It might seem like 2020 is a year that highlighted the flaws of relying on, in some part, charts and patterns to tactically trade stocks. After all, no chart was of much help amid the rapid stock market plunge at the outset of the COVID-19 pandemic earlier this year. Even after that precipitous decline, when unprecedented amounts of government assistance and central bank support helped asset prices (e.g., stocks) rapidly recover, signals given by chart trading tools were simply overwhelmed by the pandemic response from governments worldwide.
But there may be valuable takeaways from this experience. If you are an investor who likes to incorporate charts into your analysis, you should always consider utilizing more than just the information found in a chart—such as public health trends, in this year’s case—to execute your strategy. Perhaps more importantly, there can be times when you need to adjust both your long-term and short-term strategy. Even if tactically trading the market with some percentage of your overall portfolio is a component of your strategic plan, market upheavals like a global pandemic can be a reminder that sometimes you need to alter your approach to adapt with the times.
With that said, here are 4 charts that illustrate some of the primary trends that helped shape 2020—and may help indicate what to expect heading into 2021.
Resilient stocks amid a challenging chart environment
A year-to-date chart of the S&P 500 broadly depicts the precipitous market decline in February and March, followed by a multimonth recovery that has US stocks now trading at new all-time highs (see US stocks rally to new all-time highs after fastest plunge on record below).
From a technical analysis perspective, little evidence exists that there were price pattern warning signs for a chart user to have been able to uncover in the weeks and months preceding the pandemic outbreak.
For instance, one of the most commonly used trading signals by chart users is the moving average crossover system. Sell signals are given by a shorter-term moving average (such as a 50-day exponential moving average) crossing below a longer-term moving average (such as a 200-day exponential moving average). The chart above shows that a sell signal was generated by this so-called “death cross” moving average crossover back in mid-March. However, nearly all of the pandemic-induced losses had already occurred.
In early June, the S&P 500 witnessed a golden cross (where a shorter-term moving average crosses above a longer-term moving average). Stocks have rallied 24% since this bullish crossover signal was generated. Of course, this buy signal was several months after the March nadir.
When governments around the globe enforced shutdowns back in March, the market reacted with one of the fastest selloffs in history—and for good reason. The unemployment rate and unemployment claims skyrocketed to multi-decade highs (see Jobs market still not back to pre-COVID levels chart). Manufacturing activity, retail sales, consumer sentiment, and global travel saw historic declines as well. There was essentially no aspect of the global economy that wasn’t impacted, sending a number of countries into recession.
All of these metrics have improved dramatically since early spring 2020. But a major concern going forward, despite the optimism surrounding vaccines and improving treatment methods, is that the number of coronavirus cases has accelerated in recent weeks. The total number of new cases has soared toward 70 million worldwide, as of mid-December, with 1.5 million deaths confirmed (see Total number of COVID-19 cases and mortalities chart).
Trends in new COVID-19 cases—as measured by new cases, deaths, and test positivity rate—are currently at or near their most concerning levels during the entire pandemic. In the US alone, more than 200,000 Americans are testing positive each day using a 7-day rolling average, according to data from Johns Hopkins. That brings the total number of infections above 15 million. This has resulted in a slowdown to the recovery.
Investors have pinned their hopes, in large part, upon the delivery and efficacy of vaccines. It’s almost a certainty that trends in new COVID-19 infections will drive the short-term direction of stocks heading into 2021.
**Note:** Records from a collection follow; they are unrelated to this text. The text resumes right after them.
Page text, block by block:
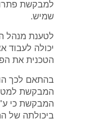
למבקשת
שמיש.
לטענת מנהל
יכולה
הטכנית את
בהתאם לכך
המבקשת
המבקשת כי
ביכולתה של
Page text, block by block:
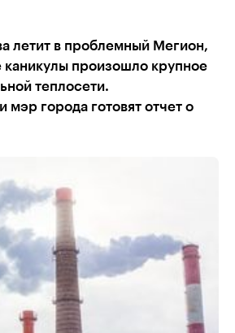
летит в проблемный Мегион,
каникулы произошло крупное
теплосети.
мэр города готовят отчет о

Improvements or deteriorations in these trends will have massive implications for essentially all businesses, but most specifically for restaurants, airlines, hotels, and cruise ship operators, to name a few. Many businesses, both small and large, are struggling to survive or have already been forced into bankruptcy.
Refocusing on earnings
Despite these concerns, bullish investors appear to be looking past COVID-19. While the S&P 500’s earnings per share (EPS) has recovered substantially, it remains well below pre-COVID shutdown levels (see Next 12 months earnings attempt to recover from COVID chart).
Will earnings growth continue to be positive and will it be sufficient to support stock prices at record levels? Will the alarming trends in coronavirus cases force investors to lower expectations?
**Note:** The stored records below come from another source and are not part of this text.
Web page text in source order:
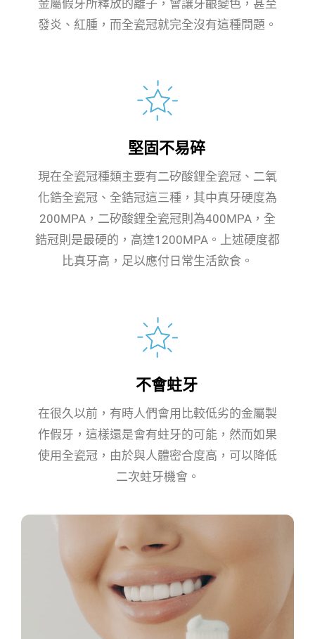
金屬假牙所釋放的離子，會讓牙齦變色，甚至
發炎、紅腫，而全瓷冠就完全沒有這種問題。
堅固不易碎
現在全瓷冠種類主要有二矽酸鋰全瓷冠、二氧
化鋯全瓷冠、全鋯冠這三種，其中真牙硬度為
200MPA，二矽酸鋰全瓷冠則為400MPA，全
鋯冠則是最硬的，高達1200MPA。上述硬度都
比真牙高，足以應付日常生活飲食。
不會蛀牙
在很久以前，有時人們會用比較低劣的金屬製
作假牙，這樣還是會有蛀牙的可能，然而如果
使用全瓷冠，由於與人體密合度高，可以降低
二次蛀牙機會。

Regardless, it’s probable that government stimulus will continue to play a larger role in driving financial market performance than in past cycles. During this stage of the business cycle, riskier assets such as small caps and stocks of companies in more economically-sensitive industries to do well as activity improves.
But there has never been an investing environment like this one. Trends of the past may not replicate in the future if they are washed over by worsening public health trends. Likewise, chart users may want to continue to exercise extreme caution if trading based on identifiable chart patterns.